- Film poster
- Directed by: Lesley Selander
- Screenplay by: Danny Arnold
- Story by: Danny Arnold
- Produced by: Howard W. Koch
- Starring: Peter Graves Joan Vohs John Hudson Joan Taylor
- Cinematography: Gordon Avil
- Edited by: John F. Schreyer
- Music by: Paul Dunlap
- Color process: Technicolor
- Production company: Bel-Air Productions
- Distributed by: United Artists
- Release date: October 4, 1955;
- Running time: 79 minutes
- Country: United States
- Language: English

= Fort Yuma (film) =

1955 film

Fort Yuma is a 1955 American Western film directed by Lesley Selander and starring Peter Graves, Joan Vohs, John Hudson and Joan Taylor.

==Plot==
When word reaches a U.S. Cavalry command that an Apache chief's son is planning an attack on Fort Yuma, a column of soldiers led by Lt. Ben Keegan is sent to deliver ammunition and supplies. Keegan has a longstanding hatred of the Indians and even resents that his chief scout, Sgt. Jonas, is an Apache himself.

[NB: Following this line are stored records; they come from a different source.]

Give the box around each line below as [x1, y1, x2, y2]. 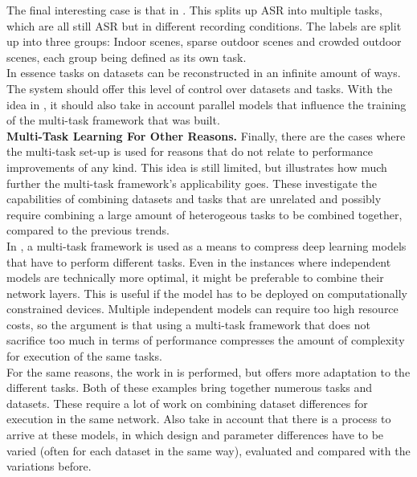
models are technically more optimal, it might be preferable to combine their [6, 269, 384, 286]
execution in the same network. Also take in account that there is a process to [6, 410, 391, 427]
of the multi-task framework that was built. [6, 112, 220, 128]
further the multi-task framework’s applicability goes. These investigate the [6, 174, 377, 191]
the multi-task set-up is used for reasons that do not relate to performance [6, 143, 374, 160]
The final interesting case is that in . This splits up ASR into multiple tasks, [6, 2, 382, 18]
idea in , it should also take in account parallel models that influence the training [6, 96, 407, 112]
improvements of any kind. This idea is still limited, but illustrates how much [6, 158, 387, 175]
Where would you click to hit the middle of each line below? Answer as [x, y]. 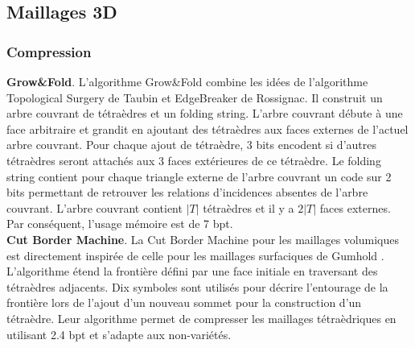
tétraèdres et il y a [249, 207]
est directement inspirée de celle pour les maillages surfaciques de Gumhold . [195, 255]
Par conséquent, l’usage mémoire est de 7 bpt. [120, 224]
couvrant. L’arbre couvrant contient [95, 207]
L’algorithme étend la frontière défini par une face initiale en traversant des [192, 271]
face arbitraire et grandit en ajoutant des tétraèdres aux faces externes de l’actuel [207, 128]
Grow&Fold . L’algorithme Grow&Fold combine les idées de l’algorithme [187, 81]
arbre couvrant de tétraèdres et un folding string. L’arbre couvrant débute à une [205, 113]
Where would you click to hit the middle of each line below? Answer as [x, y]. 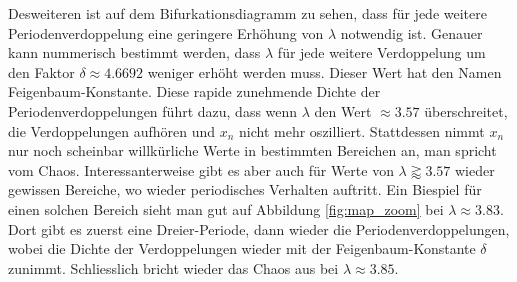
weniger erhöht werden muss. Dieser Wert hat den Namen [324, 71]
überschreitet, [466, 110]
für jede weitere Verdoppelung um [381, 52]
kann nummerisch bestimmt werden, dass [134, 52]
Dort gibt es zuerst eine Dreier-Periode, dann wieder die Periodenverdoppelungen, [259, 228]
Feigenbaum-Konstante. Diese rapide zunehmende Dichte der [194, 91]
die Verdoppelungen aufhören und [112, 130]
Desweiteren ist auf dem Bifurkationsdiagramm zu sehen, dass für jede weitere [247, 13]
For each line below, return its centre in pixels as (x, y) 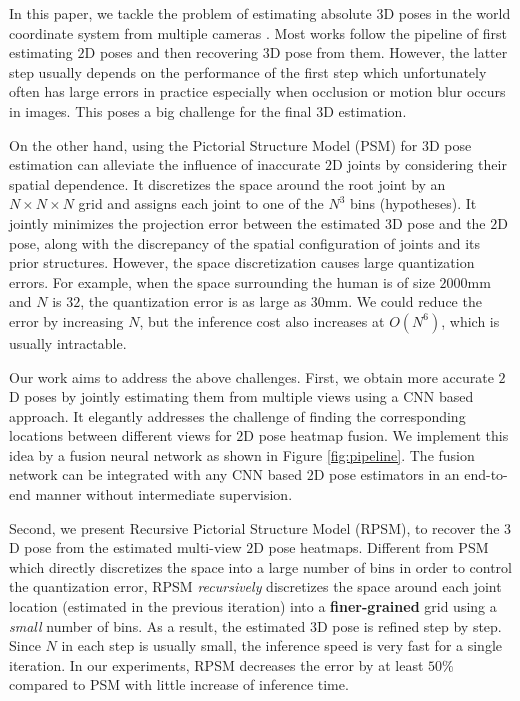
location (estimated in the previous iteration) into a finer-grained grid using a (253, 606)
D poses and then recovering (171, 52)
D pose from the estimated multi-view (125, 547)
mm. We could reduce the (403, 301)
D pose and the (438, 222)
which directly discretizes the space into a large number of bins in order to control (261, 566)
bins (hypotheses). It (413, 203)
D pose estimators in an (386, 474)
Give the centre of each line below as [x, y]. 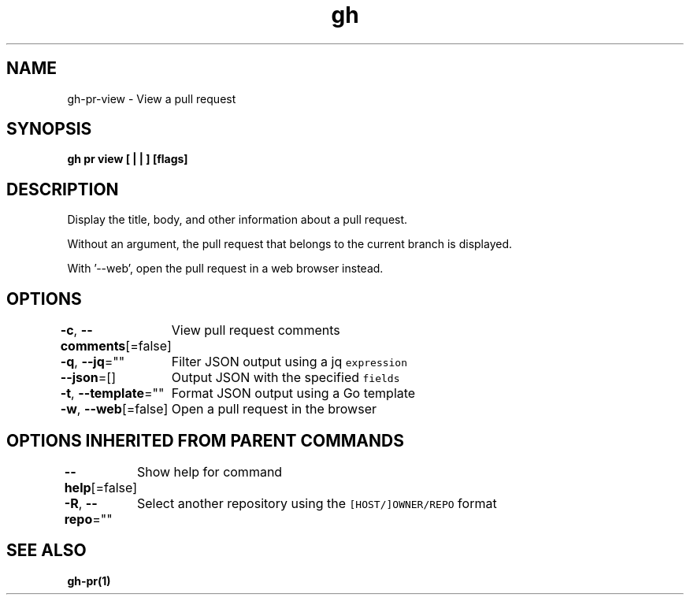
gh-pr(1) [89, 581]
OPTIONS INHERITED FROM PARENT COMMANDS [205, 440]
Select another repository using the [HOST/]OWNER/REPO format [317, 503]
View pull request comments [256, 330]
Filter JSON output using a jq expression [289, 362]
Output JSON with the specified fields [286, 378]
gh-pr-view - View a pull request [152, 98]
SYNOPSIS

Accompanying them is missionary Melanie Crown, an educated and enlightened woman from the East who despises prejudice and strongly believes everyone can live together in harmony, and the sergeant's sister, Francesca, whose mutual attraction with Keegan is complicated, considering his views.

The company is attacked, its soldiers being picked off one by one until only Keegan and Jonas and the two women remain alive. Apaches steal the dead soldiers' uniforms and intend to approach the fort in disguise. Fighting off two Apache attackers, Keegan kills one and hangs the other, against the appeals of the others.

Francesca is killed by an Apache, dying in Keegan's arms, which brings about a change in his attitudes. He and the others reach the fort just as the disguised Apaches' real identities are discovered. A fierce battle, saber vs. tomahawk, ensues between Keegan and the Apache chief's son, man to man. Keegan survives and experiences remorse for his beliefs, while Melanie and Jonas intend to set an example for the others how to co-exist in peace.

==Cast==
- Peter Graves as Lt. Ben Keegan
- Joan Vohs as Melanie Crown
- John Hudson as Sgt. Jonas
- Joan Taylor as Francesca
- William 'Bill' Phillips as Sgt. Major Milo Hallock (as Wm. {Bill} Phillips)
- James O'Hara as Cpl. Taylor (as James Liburn)
- Abel Fernandez as Mangas
- Addison Richards as Gen. Crook

==Production==
The film was edited before release with many violent scenes being excised.

The film was originally denied a seal from the Production Code Administration. Geoffrey Shurlock told producer Howard W. Koch that it contained "sadism and excessive gruesomeness". To get a seal, Koch allegedly reduced the number of killings from 24 to 10, although in fact there are still considerably more than 10 onscreen deaths in the amended version. Removed were scenes where a man is spread-eagled and torn apart by horses; an arrow impaling a hand to wood; and a scene depicting the bodies of hanged Indians, swaying from tree limbs.

Parts of the film were shot in Kanab movie fort, Kanab Creek, and Kanab Canyon.